The last Farscape airs Friday, but the drama lingers on

Courtesy of Newsday
March 20, 2003

It's the end, sad to say. "Farscape" airs its final original episode tomorrow night at 8 on Sci Fi, the cable channel that last fall announced it was terminating its commitment to a fifth and final season by cutting funds to the critically acclaimed show after its already- filmed fourth.

But this month also marks a beginning for one of TV's best dramas - not just best sci-fi, but best drama, period. Those of us obsessed with "Farscape," and those who've yet to discover its depth, can now live the thrills right from the amazing pilot hour as Sci Fi starts repeating the entire series, Monday night March 31 at midnight. All 88 episodes then air Sunday through Thursday nights at midnight.

And that may be the real start for Farscape the Phenomenon. Look at the most obvious TV model. "Star Trek" didn't really live until it was dead. Cancellation was what turned space- the-final-frontier into an eternal oeuvre. The weekly tale needed daily delivery to build its fan base, through constant immersion and the chance to absorb episodes repeatedly.
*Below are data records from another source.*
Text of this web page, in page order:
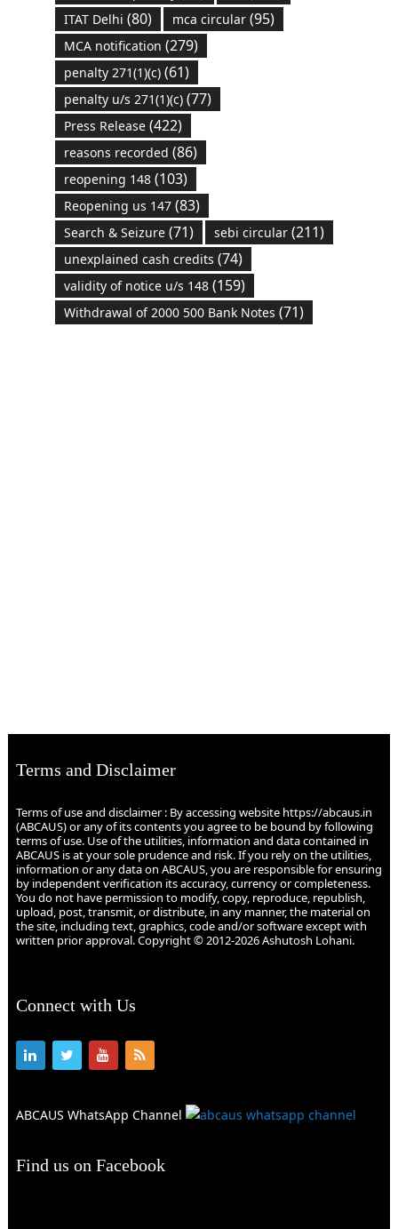
ITAT Delhi (80) mca circular(95)
MCA notification (279)
penalty 271(1)(c)(61)
penalty u/s 271(1)(c)(77)
Press Release(422)
reasons recorded (86)
reopening 148(103)
Reopening us 147(83)
Search & Seizure(71) sebi circular(211)
unexplained cash credits (74)
validity of notice u/s 148(159)
Withdrawal of 2000 500 Bank Notes (71)
Terms and Disclaimer
Terms of use and disclaimer : By accessing website https://abcaus.in
(ABCAUS) or any of its contents you agree to be bound by following
terms of use. Use of the utilities, information and data contained in
ABCAUS is at your sole prudence and risk. If you rely on the utilities,
information or any data on ABCAUS, you are responsible for ensuring
by independent verification its accuracy, currency or completeness.
You do not have permission to modify, copy, reproduce, republish,
upload, post, transmit, or distribute, in any manner, the material on
the site, including text, graphics, code and/or software except with
written prior approval. Copyright © 2012-2026 Ashutosh Lohani.
Connect with Us
ABCAUS WhatsApp Channel
Find us on Facebook
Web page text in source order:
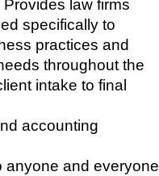
Provides law firms
specifically to
practices and
throughout the
intake to final
accounting
anyone and everyone
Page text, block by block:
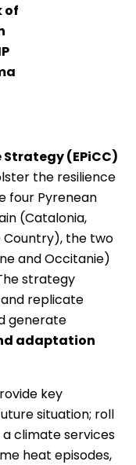
of
(EPiCC)
the resilience
four Pyrenean
(Catalonia,
Country), the two
and Occitanie)
strategy
replicate
generate
adaptation
key
situation; roll
climate services
heat episodes,
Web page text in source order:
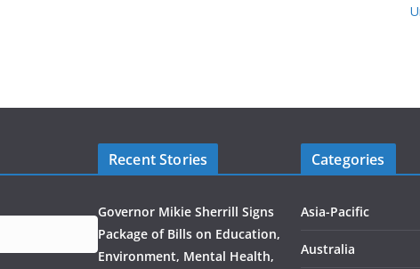
Recent Stories
Governor Mikie Sherrill Signs
Package of Bills on Education,
Environment, Mental Health,
Categories
Asia-Pacific
Australia

It wasn't until we were all parroting "Beam me up, Scotty" that "Trek" truly found its way into pop culture afterlife.

"Farscape" has even more going for it. The core story of lost American astronaut John Crichton takes place in our own time frame, name-checking Yoda and Steven Spielberg in the first episodes and referencing 1-800 numbers in tomorrow's finale. Crichton might be a space cowboy, but he's no love-'em-and-leave-'em chieftain Kirk. Rather than handily handling plot devices, actor Ben Browder gets plunged into a loosey-goosey cauldron of alien appetites. He moves through full- bodied humor, rage and desire as his adventures unfold in stunningly theatrical production values. And they evolve on a continuing basis, forming over weeks and even months, which enables the show's striking dramatic substance (and also, unfortunately, makes plots hard to pick up in progress).
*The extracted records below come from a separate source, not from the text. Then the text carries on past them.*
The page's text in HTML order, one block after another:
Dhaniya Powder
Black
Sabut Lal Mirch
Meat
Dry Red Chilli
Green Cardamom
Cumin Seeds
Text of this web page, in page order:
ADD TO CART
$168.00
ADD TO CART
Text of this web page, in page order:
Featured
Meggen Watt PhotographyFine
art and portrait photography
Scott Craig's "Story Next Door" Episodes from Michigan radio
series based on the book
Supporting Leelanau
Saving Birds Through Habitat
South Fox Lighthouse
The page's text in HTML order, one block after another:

But series creator Rockne S. O'Bannon's great masterstroke was designing a behavioral dynamic that raises the emotional stakes to extremes. Crichton is utterly alone in space. So are the ragtag cohorts with whom he falls in on the living ship Moya - escaped prisoners or renegades in their own worlds, each searching for something, living without rules but with their own individual senses of morality, which may or may not dovetail with anyone else's. With the aliens on equal footing with the human, their characters vibrantly manifest their own aspirations and agendas. They're often at cross-purposes. They act on passions and prejudices, which makes for intense entertainment. Even the animatronic characters from the Jim Henson Creature Shop can be astonishingly expressive.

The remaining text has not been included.